Quel jugement portez-vous sur la décision d'Elecam de procéder à une refonte plutôt qu'une révision? Comment le collectif des élites de Ngan-ha a-t-il accueilli ce revirement de l'organe chargé de l'organisation, de la supervision et gestion des élections au Cameroun?

Evidemment nous avons bien accueilli cette décision. Avant on était habitué aux cartes simplement, maintenant on bascule pour la biométrie ce qui veut dire l'électronique ou le système informatisé. Avant on n'incluait pas les photos et les empruntes maintenant tout cela est pris en compte. C'est ce qui est adopté dans presque tous les pays développés ou en voie de développement. Nous l'accueillons à cœur joie, pourvu que toutes nos populations s'y imprègnent, s'y adaptent effectivement. Naturellement avec notre concours, car il est de notre devoir de mettre tout le monde au parfum. Même si ça va être difficile. On le comprend, tout ce qui est nouveau doit aussi connaître des débuts difficiles avant d'émerger.


Qu'est-ce qui va être fait concrètement par l’élite de Ngan-ha pour assurer la fluidité de l'information électorale dans l'arrière pays?

Pour que le message électoral passe véritablement il va falloir des spots publicitaires en langues locales ; il faut une large sensibilisation, il faut beaucoup de réunions communautaires, des affiches et même des meetings pour montrer aux populations sous-scolarisées ce que c'est que la biométrie, le bulletin unique, etc.


Ce n'est pas un exercice facile a priori...

Ça ne va pas être facile au niveau des populations sous-scolarisées.
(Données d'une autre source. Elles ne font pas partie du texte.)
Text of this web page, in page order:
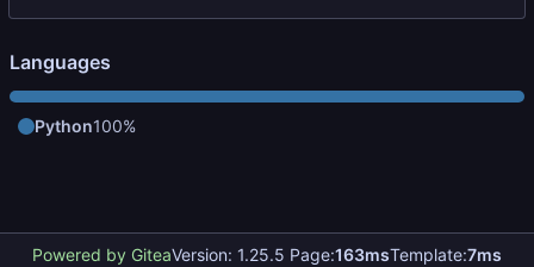
Languages
Python100%
Powered by GiteaVersion: 1.25.5 Page:163msTemplate:7ms
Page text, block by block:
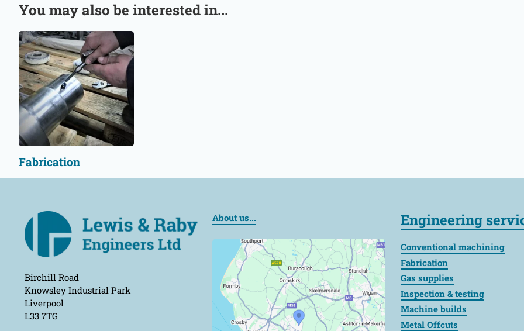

On va parler dans toutes les langues. Il faut surtout le concours des élites et de la presse.


Quelles sont vos propositions, aussi modestes soient-elles, à l'endroit d'Elecam qui envisage déjà une vaste descente sur le terrain?

C'est de vulgariser suffisamment le nouveau système électoral. Surtout bien monter aux populations les avantages de la biométrie, leur démontrer que c'est le meilleur qui soit en matière électorale. Leur dire qu'avec la biométrie l'élection est facile et transparent.